**What is being asked**
Copy nothing past the line containing "Public Attributes (101, 214)". Transcribe every line of the listing below up to and including it, from the first, except pictures.

(Exercise input)

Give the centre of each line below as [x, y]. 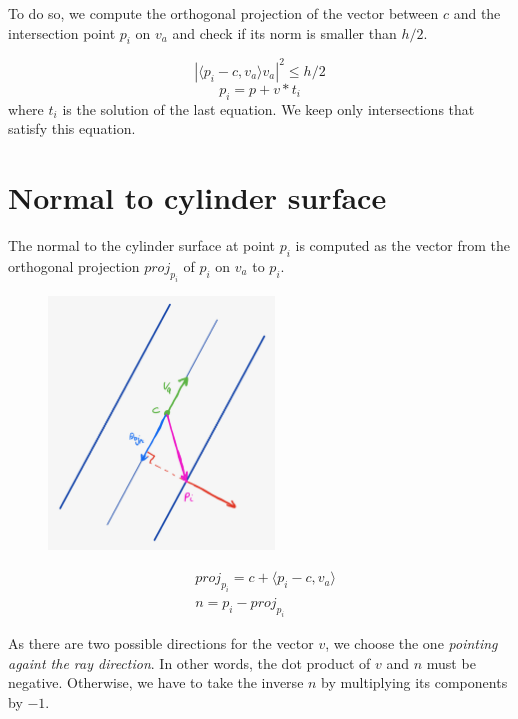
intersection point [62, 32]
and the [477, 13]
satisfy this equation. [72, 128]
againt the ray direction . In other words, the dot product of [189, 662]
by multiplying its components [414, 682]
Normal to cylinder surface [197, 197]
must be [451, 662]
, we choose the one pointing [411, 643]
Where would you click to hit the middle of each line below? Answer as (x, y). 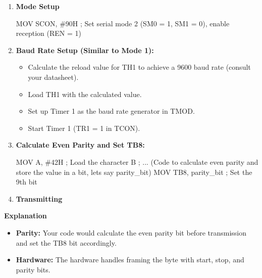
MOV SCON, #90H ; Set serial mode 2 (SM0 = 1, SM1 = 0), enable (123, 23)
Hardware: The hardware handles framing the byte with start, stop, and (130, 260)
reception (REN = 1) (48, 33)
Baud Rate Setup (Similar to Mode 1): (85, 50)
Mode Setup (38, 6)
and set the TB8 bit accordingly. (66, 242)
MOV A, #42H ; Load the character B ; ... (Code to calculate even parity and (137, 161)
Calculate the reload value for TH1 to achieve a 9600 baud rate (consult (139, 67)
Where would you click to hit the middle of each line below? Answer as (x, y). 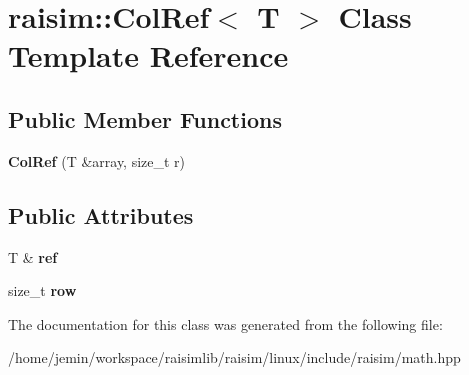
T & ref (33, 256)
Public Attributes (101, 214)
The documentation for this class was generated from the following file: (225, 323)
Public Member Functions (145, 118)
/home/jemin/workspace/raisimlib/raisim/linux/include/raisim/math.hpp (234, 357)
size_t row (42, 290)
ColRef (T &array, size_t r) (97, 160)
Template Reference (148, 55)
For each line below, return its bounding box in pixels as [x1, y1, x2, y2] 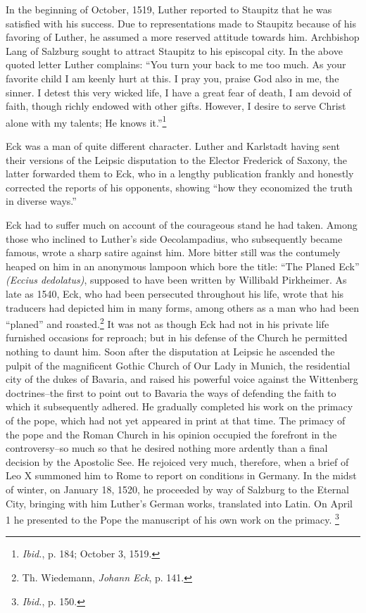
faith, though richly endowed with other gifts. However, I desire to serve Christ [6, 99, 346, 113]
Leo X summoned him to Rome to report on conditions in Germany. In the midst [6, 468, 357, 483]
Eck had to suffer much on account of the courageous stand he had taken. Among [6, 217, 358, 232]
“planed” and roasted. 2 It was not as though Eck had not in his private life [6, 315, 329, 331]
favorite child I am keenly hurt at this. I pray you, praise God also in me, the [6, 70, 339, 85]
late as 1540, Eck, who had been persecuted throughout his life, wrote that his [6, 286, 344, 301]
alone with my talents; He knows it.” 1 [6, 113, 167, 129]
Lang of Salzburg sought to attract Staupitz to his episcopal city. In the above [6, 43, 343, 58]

(End Exercise input)

**Exercise output**
Give the centre of each line below as [x, y]. 
intersection point [62, 32]
and the [477, 13]
satisfy this equation. [72, 128]
againt the ray direction . In other words, the dot product of [189, 662]
by multiplying its components [414, 682]
Normal to cylinder surface [197, 197]
must be [451, 662]
, we choose the one pointing [411, 643]
Where would you click to hit the middle of each line below? Answer as (x, y). 
MOV SCON, #90H ; Set serial mode 2 (SM0 = 1, SM1 = 0), enable (123, 23)
Hardware: The hardware handles framing the byte with start, stop, and (130, 260)
reception (REN = 1) (48, 33)
Baud Rate Setup (Similar to Mode 1): (85, 50)
Mode Setup (38, 6)
and set the TB8 bit accordingly. (66, 242)
MOV A, #42H ; Load the character B ; ... (Code to calculate even parity and (137, 161)
Calculate the reload value for TH1 to achieve a 9600 baud rate (consult (139, 67)
Where would you click to hit the middle of each line below? Answer as (x, y). 
T & ref (33, 256)
Public Attributes (101, 214)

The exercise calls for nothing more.